How about the data-oriented design? I understand we don’t want to maximize performance ahead of time before you know what you need to optimize and even where you need to optimize. How about the concept of data-oriented design?
I can totally see you designing your software in a way that is not data-oriented, and it’s to make it work, and you might or might not have performance issues. But let’s say you do want to change things around. It seems to me if you didn’t start out thinking about data-oriented - that way of doing it - the changes would be so great, the redoing would be so great, versus if you had started out thinking in that way and should we be doing that… Not so much in terms of, “Let’s try to optimize performance too early”, but are there payoffs of starting out with data-oriented design that go beyond performance. Maybe just code readability, maintainability, that kind of thing.

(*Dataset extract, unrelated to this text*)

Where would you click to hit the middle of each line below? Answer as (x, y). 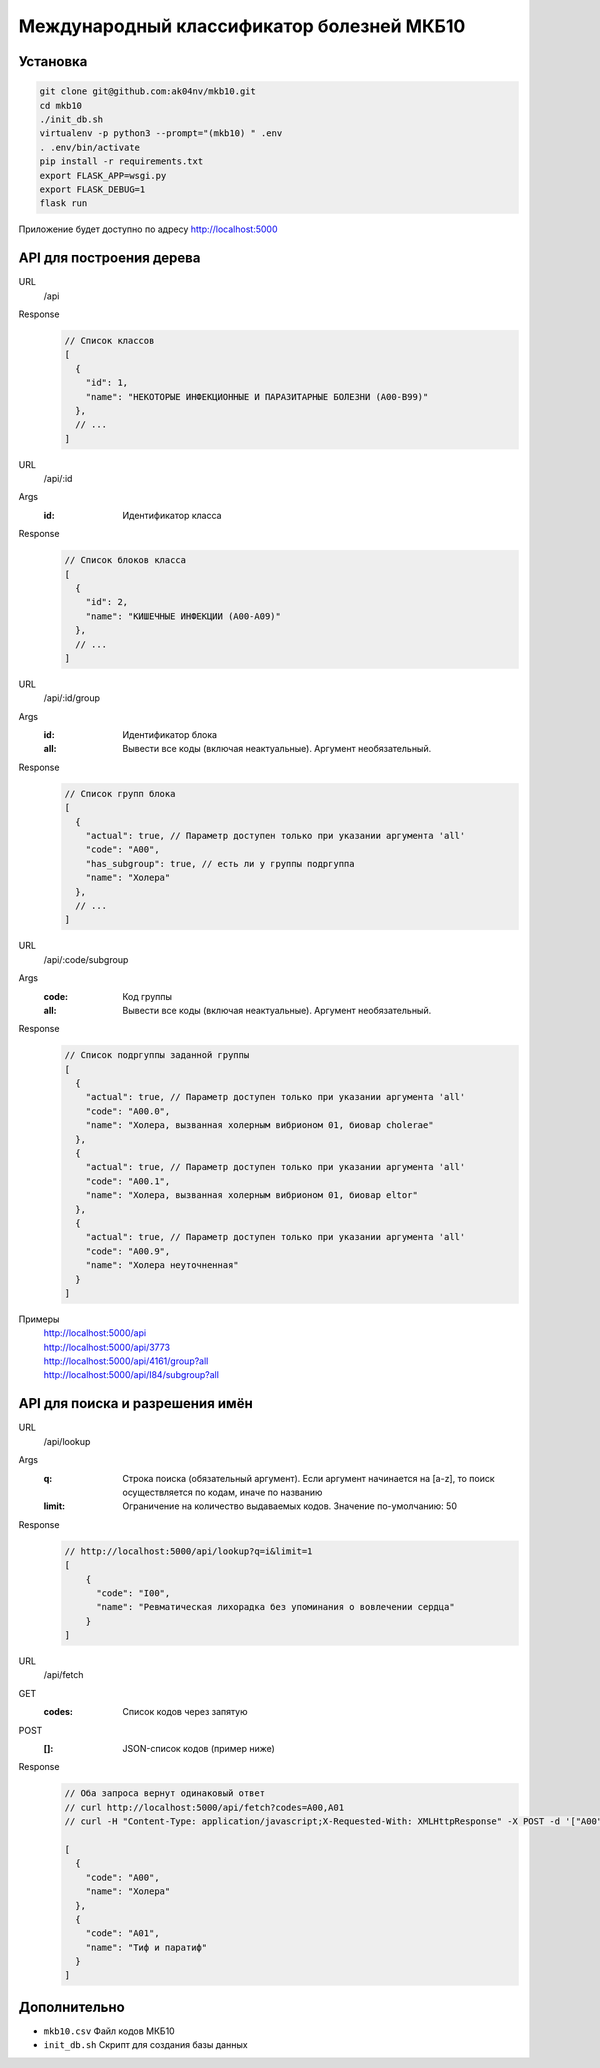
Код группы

So Go is an object oriented programming language, but I don’t want people writing object oriented programs in Go. I think that’s the line, I think if your writing object-oriented software, you’re not thinking about the data first, you’re thinking about all of those relationships, and object-oriented programming designs tend to create linked lists at the end of the day. I mean, that’s what they’re doing. They’re to me not sympathetic with the way the hardware works today. So for me, this is about separating where you can the data that you’re working on and then the behavior that’s going against that data.
And I’m a big fan of functions, I love functions. One of the things that was so great when I got into Go was I had my functions back. Not everything had to be on a method on a class. And I think functions can also help reduce a huge amount of your code when you’re using them in a sense where, “Here’s my state and here’s some behavior.” I mean, methods play a huge role in Go, I’m not saying that you’re not gonna have methods, but for me it’s about not thinking about architecting things in terms of an object-oriented design or pattern, but really thinking about, “This is the data, these are the manipulations, this is the input, this is the output and how do I do that with the least amount of code?”

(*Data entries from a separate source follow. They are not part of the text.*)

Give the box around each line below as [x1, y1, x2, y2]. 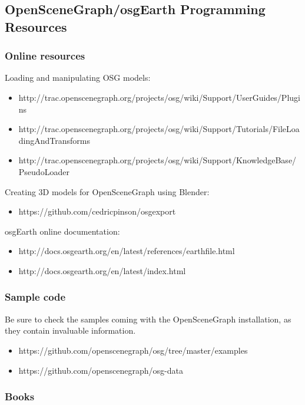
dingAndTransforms [18, 134, 91, 146]
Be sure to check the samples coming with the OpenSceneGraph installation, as [5, 312, 291, 325]
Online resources [5, 48, 85, 63]
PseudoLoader [18, 165, 69, 177]
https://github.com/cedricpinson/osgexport [18, 205, 176, 218]
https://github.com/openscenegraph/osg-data [18, 364, 183, 376]
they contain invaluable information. [5, 324, 136, 337]
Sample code [5, 289, 66, 304]

[24:04] And now the data-oriented design concept came from the game programming world, I believe.
Yes.
And a lot of their problems were similar, right? They needed things to happen fast because they need high frame rates, so they tried to start organizing their code in a manner so that the data that they were working with was spatially located, so they’d group the data they worked with commonly together to pass around, versus working with objects.
Yes, right. They have to do N number of things in X amount of time, and time is not changing, right? So they have to make that happen. So yeah, they started to learn that they had to be even more sympathetic than anyone else.
But I think the slice, the idea of being able to leverage the slice as much as possible, when it is practical and when it is reasonable, is giving you a lot of this without you even realizing it.
That’s one of the things I love about Go, is that Go has given us the things that we need and is pushing us towards these things by saying, “Well, I’m not gonna give you any other data structure. I’m giving you maps, I’m giving you slices.” And even maps are a leveraging contiguous memory underneath. And then with all the reference type values, if we’re not sharing them, passing them around, everybody gets a copy… You’re just getting these things. But yeah, I think I heard the term first from Mike Acton on a talk from 2014 where he goes into lower-level detail, and some of it I can’t even understand, about how he’s leveraging data-oriented design in that gaming systems that he’s building.
So when we were researching this show I found the term ‘false sharing’. How does that fit into this whole picture?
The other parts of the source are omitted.